■ Problem statement:
Return exactly the lines from the start of the records below through the line containing "有助于区分函数和变量。 [4, 184, 79, 194]", both ends included, and leave out the pictures.

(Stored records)
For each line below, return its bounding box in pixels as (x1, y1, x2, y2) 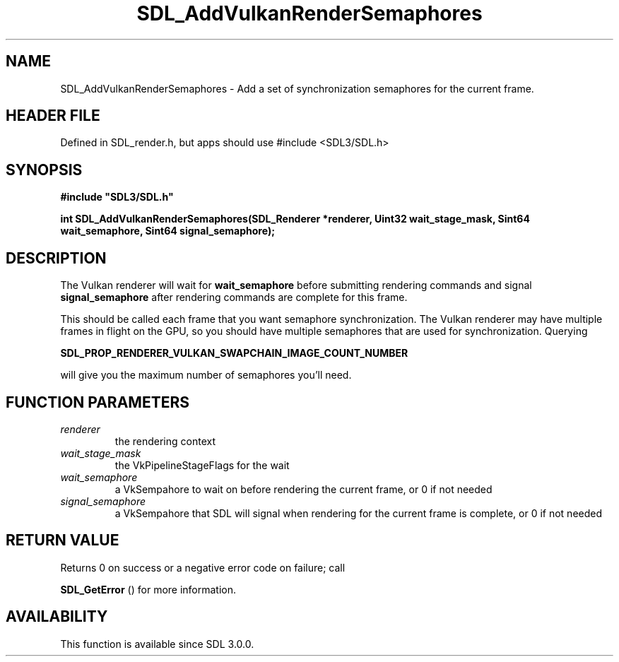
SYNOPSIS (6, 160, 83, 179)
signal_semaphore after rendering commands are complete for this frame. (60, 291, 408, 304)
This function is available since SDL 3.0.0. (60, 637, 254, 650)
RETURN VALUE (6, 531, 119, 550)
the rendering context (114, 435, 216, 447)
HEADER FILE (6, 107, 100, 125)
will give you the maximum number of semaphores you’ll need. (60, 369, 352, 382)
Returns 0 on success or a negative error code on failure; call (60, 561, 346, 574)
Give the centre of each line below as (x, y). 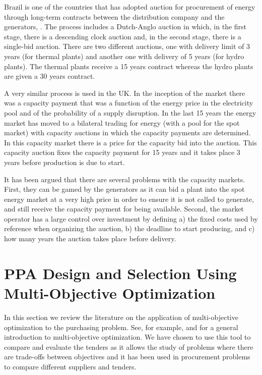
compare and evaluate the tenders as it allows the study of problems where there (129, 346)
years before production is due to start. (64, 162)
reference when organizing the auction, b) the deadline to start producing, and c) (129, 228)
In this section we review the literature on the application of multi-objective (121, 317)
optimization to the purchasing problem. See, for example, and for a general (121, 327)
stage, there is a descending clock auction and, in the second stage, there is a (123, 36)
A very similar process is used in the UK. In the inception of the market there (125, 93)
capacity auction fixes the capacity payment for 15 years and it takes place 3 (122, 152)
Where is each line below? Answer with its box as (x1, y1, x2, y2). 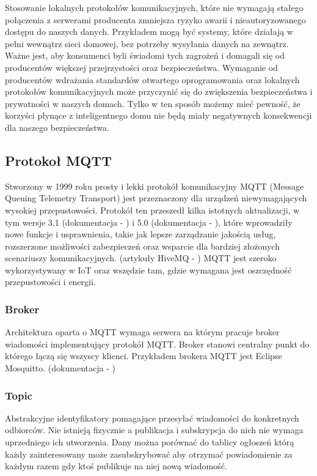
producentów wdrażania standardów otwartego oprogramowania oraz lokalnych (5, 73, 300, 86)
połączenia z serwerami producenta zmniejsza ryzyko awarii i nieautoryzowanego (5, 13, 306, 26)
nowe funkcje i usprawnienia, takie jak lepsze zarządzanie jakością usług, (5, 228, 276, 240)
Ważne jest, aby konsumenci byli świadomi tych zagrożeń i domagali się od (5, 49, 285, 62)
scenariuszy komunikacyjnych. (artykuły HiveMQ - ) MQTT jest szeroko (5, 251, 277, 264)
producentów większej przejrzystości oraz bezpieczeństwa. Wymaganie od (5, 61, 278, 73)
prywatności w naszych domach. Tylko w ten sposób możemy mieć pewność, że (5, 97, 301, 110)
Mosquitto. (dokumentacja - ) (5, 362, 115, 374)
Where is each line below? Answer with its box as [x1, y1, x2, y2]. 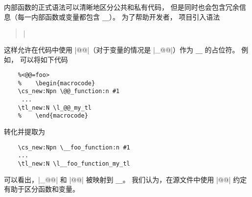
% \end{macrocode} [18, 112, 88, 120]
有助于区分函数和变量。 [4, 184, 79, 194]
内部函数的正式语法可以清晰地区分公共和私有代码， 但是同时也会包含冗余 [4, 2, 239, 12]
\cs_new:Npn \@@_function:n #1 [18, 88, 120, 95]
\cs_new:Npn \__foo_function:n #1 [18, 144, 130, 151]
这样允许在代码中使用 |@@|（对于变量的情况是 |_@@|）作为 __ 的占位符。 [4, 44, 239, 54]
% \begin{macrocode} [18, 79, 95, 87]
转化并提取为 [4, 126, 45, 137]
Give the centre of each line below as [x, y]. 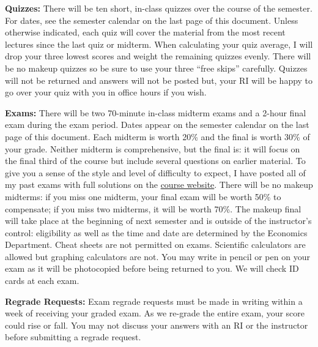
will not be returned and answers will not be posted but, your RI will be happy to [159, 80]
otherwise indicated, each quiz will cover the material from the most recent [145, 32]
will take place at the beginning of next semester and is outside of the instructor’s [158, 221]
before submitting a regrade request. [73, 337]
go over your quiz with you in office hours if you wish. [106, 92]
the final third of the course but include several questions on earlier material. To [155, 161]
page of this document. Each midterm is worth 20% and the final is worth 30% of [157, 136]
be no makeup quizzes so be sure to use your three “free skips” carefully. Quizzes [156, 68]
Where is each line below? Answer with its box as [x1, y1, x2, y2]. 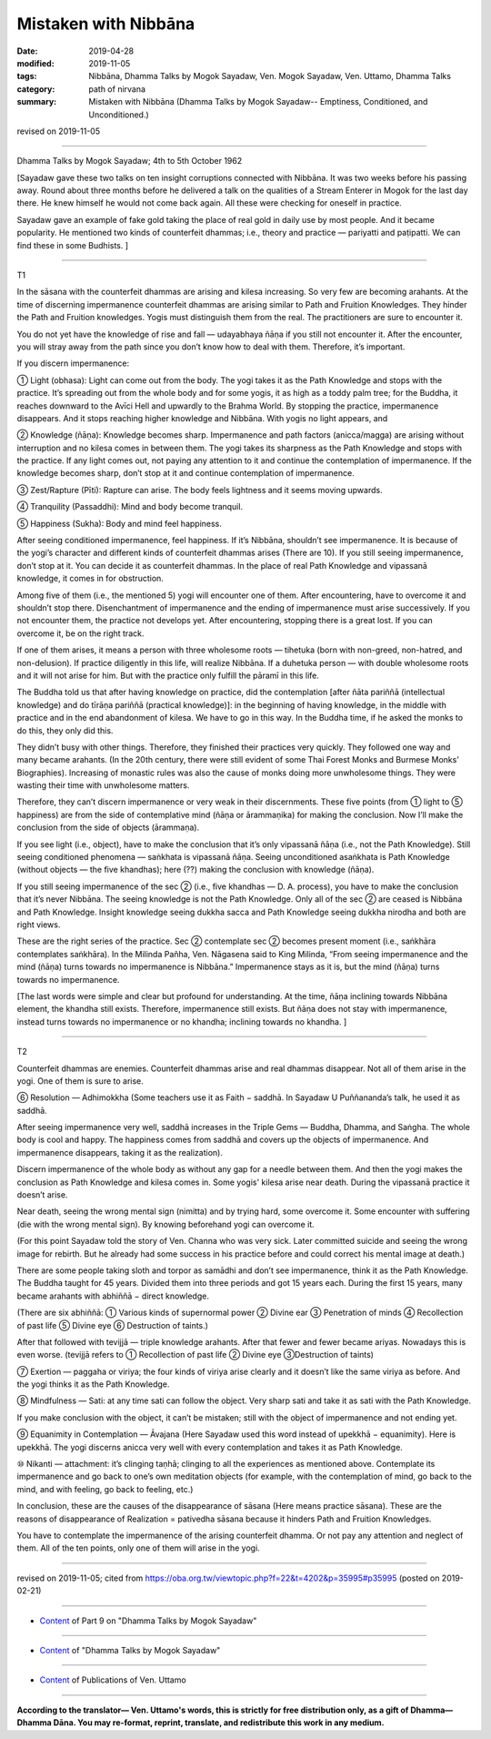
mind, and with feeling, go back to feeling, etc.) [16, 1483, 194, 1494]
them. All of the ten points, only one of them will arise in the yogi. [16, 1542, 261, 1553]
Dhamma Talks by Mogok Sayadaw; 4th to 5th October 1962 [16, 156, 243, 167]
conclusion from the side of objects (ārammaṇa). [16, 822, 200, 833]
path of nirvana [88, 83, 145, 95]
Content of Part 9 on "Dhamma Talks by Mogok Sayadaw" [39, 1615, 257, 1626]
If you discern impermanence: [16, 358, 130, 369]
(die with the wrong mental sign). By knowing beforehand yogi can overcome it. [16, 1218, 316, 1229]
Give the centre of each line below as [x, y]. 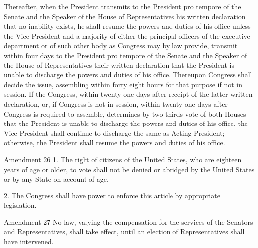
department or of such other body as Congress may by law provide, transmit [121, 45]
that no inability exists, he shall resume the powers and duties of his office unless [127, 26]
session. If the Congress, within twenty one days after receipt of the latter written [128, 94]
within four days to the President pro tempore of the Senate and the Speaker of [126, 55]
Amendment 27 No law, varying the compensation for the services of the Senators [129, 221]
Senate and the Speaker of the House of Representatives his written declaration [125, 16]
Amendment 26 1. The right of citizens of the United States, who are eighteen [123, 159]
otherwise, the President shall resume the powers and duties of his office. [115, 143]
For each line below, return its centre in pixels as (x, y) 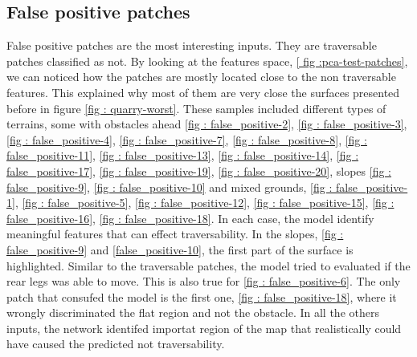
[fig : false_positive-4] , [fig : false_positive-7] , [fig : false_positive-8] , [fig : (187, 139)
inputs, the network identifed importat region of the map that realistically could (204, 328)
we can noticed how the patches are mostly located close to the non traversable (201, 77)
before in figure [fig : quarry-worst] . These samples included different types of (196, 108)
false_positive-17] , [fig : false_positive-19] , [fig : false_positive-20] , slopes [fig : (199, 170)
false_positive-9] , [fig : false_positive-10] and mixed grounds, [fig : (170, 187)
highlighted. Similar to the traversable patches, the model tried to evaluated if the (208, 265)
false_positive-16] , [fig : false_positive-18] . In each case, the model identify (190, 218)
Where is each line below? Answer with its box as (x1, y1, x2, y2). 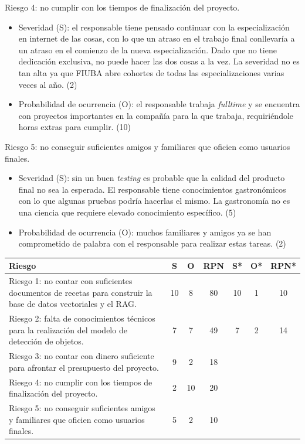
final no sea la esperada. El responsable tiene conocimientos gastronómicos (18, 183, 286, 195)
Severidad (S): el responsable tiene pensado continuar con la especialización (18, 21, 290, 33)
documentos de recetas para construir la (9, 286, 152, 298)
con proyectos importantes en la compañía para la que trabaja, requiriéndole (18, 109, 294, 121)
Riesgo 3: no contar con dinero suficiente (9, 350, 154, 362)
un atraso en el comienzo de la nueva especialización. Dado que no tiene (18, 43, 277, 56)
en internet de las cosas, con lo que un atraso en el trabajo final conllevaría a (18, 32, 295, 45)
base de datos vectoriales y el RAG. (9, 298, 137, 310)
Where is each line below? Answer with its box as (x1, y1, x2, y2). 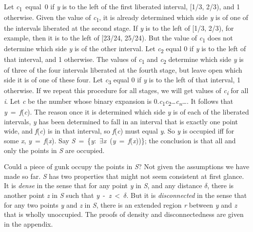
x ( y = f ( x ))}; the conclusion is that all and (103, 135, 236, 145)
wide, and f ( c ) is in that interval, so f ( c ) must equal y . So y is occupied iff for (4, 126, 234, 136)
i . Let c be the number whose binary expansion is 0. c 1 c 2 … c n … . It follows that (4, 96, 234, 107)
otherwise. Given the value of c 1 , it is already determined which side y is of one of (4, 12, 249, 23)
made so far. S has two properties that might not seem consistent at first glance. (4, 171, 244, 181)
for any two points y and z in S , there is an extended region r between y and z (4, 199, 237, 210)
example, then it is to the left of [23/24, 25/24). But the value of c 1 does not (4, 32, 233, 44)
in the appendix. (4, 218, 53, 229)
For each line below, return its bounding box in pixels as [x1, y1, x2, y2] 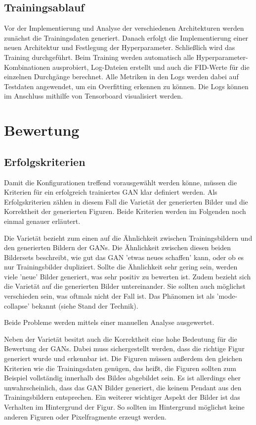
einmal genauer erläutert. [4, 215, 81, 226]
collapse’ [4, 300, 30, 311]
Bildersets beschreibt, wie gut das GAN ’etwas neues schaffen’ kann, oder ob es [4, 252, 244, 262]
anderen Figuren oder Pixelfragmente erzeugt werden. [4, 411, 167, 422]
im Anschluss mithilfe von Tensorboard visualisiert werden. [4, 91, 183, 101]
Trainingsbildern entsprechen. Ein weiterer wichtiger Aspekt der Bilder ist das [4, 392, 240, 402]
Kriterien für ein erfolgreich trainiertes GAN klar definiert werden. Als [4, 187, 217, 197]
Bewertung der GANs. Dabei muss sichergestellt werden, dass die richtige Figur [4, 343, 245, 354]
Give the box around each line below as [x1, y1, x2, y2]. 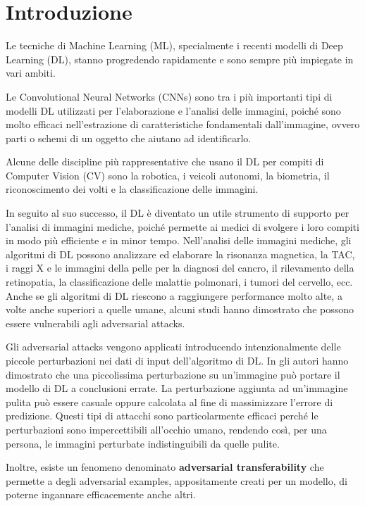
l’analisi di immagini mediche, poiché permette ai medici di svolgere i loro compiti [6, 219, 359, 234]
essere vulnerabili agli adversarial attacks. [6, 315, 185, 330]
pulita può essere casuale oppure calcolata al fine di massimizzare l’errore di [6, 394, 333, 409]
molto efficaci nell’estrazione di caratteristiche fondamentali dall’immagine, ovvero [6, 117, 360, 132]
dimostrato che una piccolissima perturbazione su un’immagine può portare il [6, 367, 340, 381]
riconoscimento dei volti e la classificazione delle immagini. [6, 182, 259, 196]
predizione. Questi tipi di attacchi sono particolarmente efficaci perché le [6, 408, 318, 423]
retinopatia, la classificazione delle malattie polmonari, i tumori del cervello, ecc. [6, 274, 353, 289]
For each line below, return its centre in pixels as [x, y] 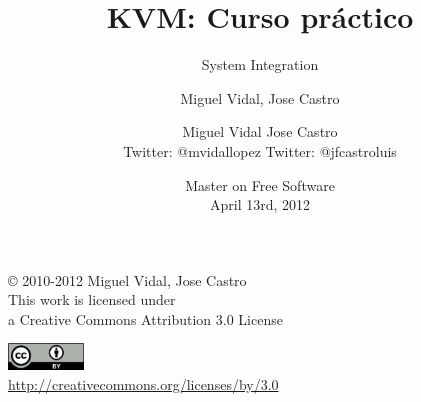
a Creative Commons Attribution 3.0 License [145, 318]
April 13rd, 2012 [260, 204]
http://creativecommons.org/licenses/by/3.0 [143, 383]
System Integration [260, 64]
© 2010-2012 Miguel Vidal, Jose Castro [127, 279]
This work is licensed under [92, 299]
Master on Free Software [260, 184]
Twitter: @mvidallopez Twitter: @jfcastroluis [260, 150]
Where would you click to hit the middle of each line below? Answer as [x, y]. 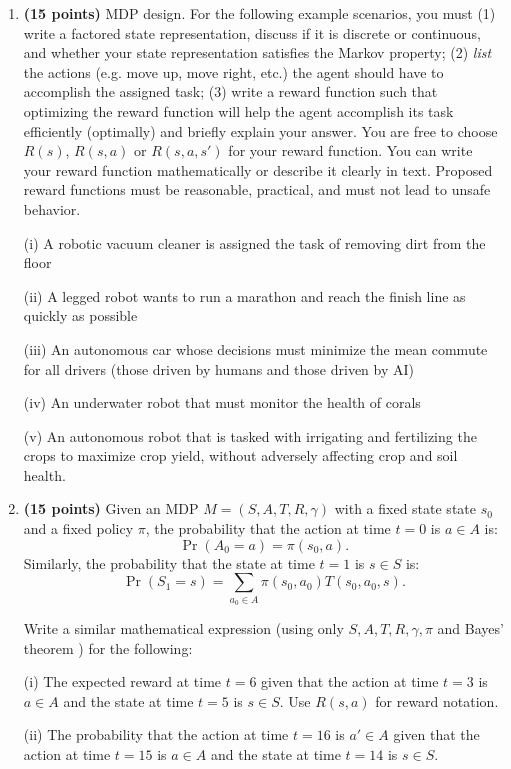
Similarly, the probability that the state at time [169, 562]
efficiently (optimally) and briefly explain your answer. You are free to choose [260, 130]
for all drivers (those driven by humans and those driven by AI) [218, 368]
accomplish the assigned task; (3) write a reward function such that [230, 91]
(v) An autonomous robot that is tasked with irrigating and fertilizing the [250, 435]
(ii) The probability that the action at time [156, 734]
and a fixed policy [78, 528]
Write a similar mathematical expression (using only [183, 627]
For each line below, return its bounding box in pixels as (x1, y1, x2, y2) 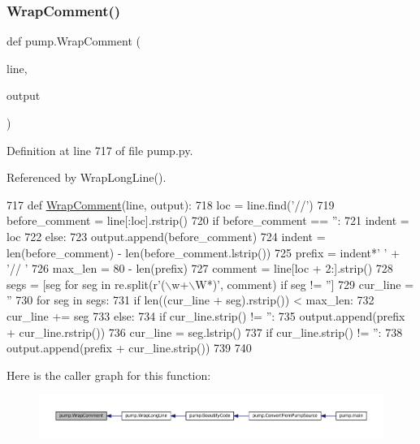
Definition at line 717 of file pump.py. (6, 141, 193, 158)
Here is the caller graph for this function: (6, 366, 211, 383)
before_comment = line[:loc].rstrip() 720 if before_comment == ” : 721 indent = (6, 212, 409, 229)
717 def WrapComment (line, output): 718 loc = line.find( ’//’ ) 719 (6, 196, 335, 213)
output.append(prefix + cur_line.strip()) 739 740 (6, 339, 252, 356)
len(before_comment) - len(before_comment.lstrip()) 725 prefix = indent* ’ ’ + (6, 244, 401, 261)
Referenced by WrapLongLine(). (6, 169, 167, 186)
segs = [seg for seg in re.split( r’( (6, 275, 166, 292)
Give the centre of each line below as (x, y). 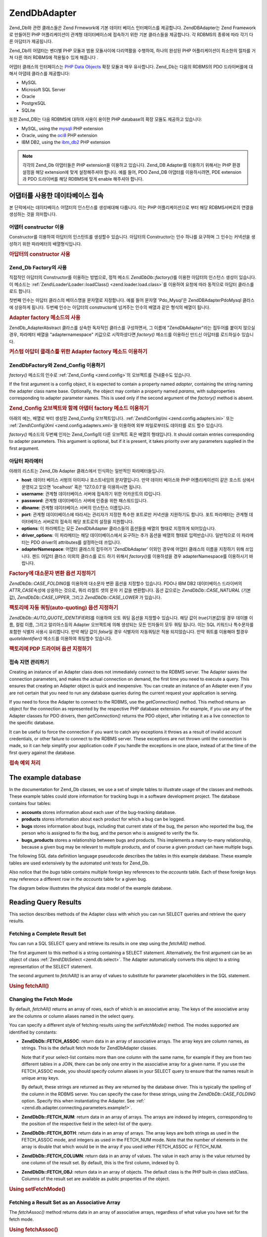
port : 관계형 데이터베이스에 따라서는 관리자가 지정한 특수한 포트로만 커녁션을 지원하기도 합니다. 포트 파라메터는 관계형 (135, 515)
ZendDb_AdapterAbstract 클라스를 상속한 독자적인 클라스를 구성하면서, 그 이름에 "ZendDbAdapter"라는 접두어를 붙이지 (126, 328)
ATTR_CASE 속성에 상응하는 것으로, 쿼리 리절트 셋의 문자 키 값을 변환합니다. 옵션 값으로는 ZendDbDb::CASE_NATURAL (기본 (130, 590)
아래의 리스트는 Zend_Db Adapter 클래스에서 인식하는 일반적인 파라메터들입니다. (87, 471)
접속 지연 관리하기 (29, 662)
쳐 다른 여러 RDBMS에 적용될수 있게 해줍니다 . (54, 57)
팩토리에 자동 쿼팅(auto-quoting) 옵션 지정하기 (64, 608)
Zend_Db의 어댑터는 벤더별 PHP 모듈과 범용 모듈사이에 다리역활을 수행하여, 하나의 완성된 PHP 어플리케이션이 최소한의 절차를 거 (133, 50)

■ Reply to the task:
For each line below, return its bounding box in pixels as (x1, y1, x2, y2) 
SYNOPSIS (6, 160, 83, 179)
signal_semaphore after rendering commands are complete for this frame. (60, 291, 408, 304)
This function is available since SDL 3.0.0. (60, 637, 254, 650)
RETURN VALUE (6, 531, 119, 550)
the rendering context (114, 435, 216, 447)
HEADER FILE (6, 107, 100, 125)
will give you the maximum number of semaphores you’ll need. (60, 369, 352, 382)
Returns 0 on success or a negative error code on failure; call (60, 561, 346, 574)
Give the centre of each line below as (x, y). 
compare and evaluate the tenders as it allows the study of problems where there (129, 346)
years before production is due to start. (64, 162)
reference when organizing the auction, b) the deadline to start producing, and c) (129, 228)
In this section we review the literature on the application of multi-objective (121, 317)
optimization to the purchasing problem. See, for example, and for a general (121, 327)
stage, there is a descending clock auction and, in the second stage, there is a (123, 36)
A very similar process is used in the UK. In the inception of the market there (125, 93)
capacity auction fixes the capacity payment for 15 years and it takes place 3 (122, 152)
Where is each line below? Answer with its box as (x1, y1, x2, y2). 
producentów wdrażania standardów otwartego oprogramowania oraz lokalnych (5, 73, 300, 86)
połączenia z serwerami producenta zmniejsza ryzyko awarii i nieautoryzowanego (5, 13, 306, 26)
nowe funkcje i usprawnienia, takie jak lepsze zarządzanie jakością usług, (5, 228, 276, 240)
Ważne jest, aby konsumenci byli świadomi tych zagrożeń i domagali się od (5, 49, 285, 62)
scenariuszy komunikacyjnych. (artykuły HiveMQ - ) MQTT jest szeroko (5, 251, 277, 264)
producentów większej przejrzystości oraz bezpieczeństwa. Wymaganie od (5, 61, 278, 73)
prywatności w naszych domach. Tylko w ten sposób możemy mieć pewność, że (5, 97, 301, 110)
Mosquitto. (dokumentacja - ) (5, 362, 115, 374)
Where is each line below? Answer with its box as [x1, y1, x2, y2]. 
% \end{macrocode} [18, 112, 88, 120]
有助于区分函数和变量。 [4, 184, 79, 194]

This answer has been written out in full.